Entries taken from a collection:
________

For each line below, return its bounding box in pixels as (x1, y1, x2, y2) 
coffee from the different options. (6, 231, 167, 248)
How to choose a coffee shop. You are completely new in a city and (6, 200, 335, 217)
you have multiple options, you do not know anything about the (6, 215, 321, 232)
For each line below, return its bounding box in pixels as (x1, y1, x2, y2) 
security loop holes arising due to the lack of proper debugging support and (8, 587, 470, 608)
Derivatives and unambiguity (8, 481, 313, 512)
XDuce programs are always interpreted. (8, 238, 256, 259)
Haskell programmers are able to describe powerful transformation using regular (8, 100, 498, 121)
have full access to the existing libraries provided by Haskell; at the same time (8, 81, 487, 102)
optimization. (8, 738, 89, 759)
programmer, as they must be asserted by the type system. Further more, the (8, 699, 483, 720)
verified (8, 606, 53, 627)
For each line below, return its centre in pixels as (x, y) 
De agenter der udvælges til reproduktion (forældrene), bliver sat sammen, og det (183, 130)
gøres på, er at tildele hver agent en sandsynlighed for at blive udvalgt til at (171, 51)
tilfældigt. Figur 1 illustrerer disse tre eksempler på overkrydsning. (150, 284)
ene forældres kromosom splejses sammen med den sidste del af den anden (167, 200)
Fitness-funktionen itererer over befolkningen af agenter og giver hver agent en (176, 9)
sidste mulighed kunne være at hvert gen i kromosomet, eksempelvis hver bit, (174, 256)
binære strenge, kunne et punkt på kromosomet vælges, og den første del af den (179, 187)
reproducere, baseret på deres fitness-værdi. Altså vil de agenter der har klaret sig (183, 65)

________

Task requirements>
Wherever a line above contains "hver", copy that line.

Solved exercise>
gøres på, er at tildele hver agent en sandsynlighed for at blive udvalgt til at (171, 51)
Fitness-funktionen itererer over befolkningen af agenter og giver hver agent en (176, 9)
sidste mulighed kunne være at hvert gen i kromosomet, eksempelvis hver bit, (174, 256)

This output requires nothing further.